明顯感覺後面多了條尾巴,寧天歌扯了扯嘴角,這安王還真是鍥而不捨。舒殘顎副
也罷,這尾巴既然要跟,那就不妨跟他玩玩。
興致一起,她也不急於甩掉他,專挑人多的地方穿行,腳下時快時慢,每每墨跡急得抓耳撓腮以為跟丟之時,她便故意暴露目標讓他發現,而在他喜笑顏開以為緊緊地粘住了她之時,她又突然消失了蹤影。
就這樣貓抓老鼠般轉了一個時辰,墨跡才發現不對勁,有好幾處地方他都經過了不止一次,這擺明了就是對方在耍著他玩呢。
脾氣一下子上來,他哼了一聲,乾脆也不躲躲藏藏了,放開腳力就追了上去,也不管是否會被對方發現。

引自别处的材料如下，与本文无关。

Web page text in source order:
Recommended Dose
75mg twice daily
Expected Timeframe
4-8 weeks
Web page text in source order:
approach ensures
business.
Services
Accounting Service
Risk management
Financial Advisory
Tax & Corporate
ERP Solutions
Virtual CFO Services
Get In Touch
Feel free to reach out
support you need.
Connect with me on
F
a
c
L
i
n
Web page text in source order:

這樣一來,完全失去了跟蹤的本意。
寧天歌嘴唇一彎,終於耐不住了?往兩邊看了看,她身形一閃,看準一條小巷鑽了進去。
墨跡眼睛精芒大漲,心道,這可是條死胡同,你就等著爺爺來抓你吧。
煩躁的情緒頓時被一種即將勝利的喜悅所替代,他大喝一聲,腳下虎虎生風,如狼似虎地合身撲了進去。
小巷中光線稍暗,但足以看清裡面的情況,墨跡衝到一半便愣在那裡,巷內連只螞蟻都沒有,更別提有人。
邪門兒了!
他抬頭望了望兩側的房頂,這麼高,如此短的時間內應該飛不上去吧?
「你是在找我麼?」腰間驀地被一硬物頂到,一個悠閒自在的聲音悠悠響在耳邊。
「你……」墨跡這下吃驚不小。
「別動,萬一我不小心手滑,傷到了你可就不好了。」寧天歌笑著轉到他身前,一手頂在他腰上。

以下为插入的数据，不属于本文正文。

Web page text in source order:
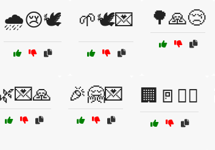
🌧️😢🕊️ 🌱🕊️💌 🌳🙏😢
🎉🤗💌 🏢🚪🙅‍♂️
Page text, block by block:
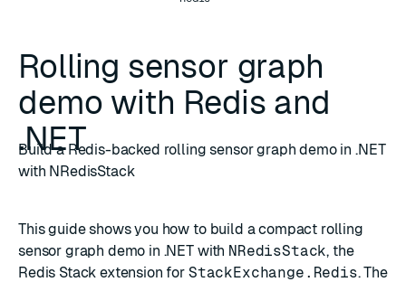
Rolling sensor graph
demo with Redis and
.NET
Build a Redis-backed rolling sensor graph demo in .NET
with NRedisStack
This guide shows you how to build a compact rolling
sensor graph demo in .NET with NRedisStack, the
Redis Stack extension for StackExchange.Redis. The
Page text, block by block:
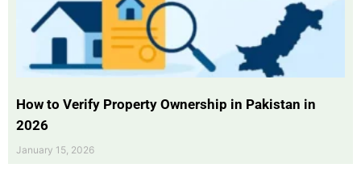
How to Verify Property Ownership in Pakistan in
2026
January 15, 2026

「嘁,這種小把戲對付對付那個書獃子還差不多,想要騙爺爺我可就太嫩了。」墨跡不屑地看了她一眼,一手便要去推她。
「那是姑娘我憐香惜玉不捨得傷了他,你麼,就不一樣了。」她笑瞇瞇地擋住他的手,另一隻手迅速往上一揮,雪亮光芒劃破這巷內的昏暗,冰涼冰涼的觸感已抵住了他的喉嚨,「看你長得比那冉院正皮糙肉厚多了,劃兩刀應該也沒什麼事。」
「哎哎哎,你來真的啊!」墨跡駭得大叫,手指著那喉嚨間的匕首連呼,「你可要小心點,這個地方皮薄,可經不得劃兩刀。」
「皮薄不薄我不管,我只知道你一直在追著我不放。」她低低地笑,手中用了點力又把匕首往前送了送。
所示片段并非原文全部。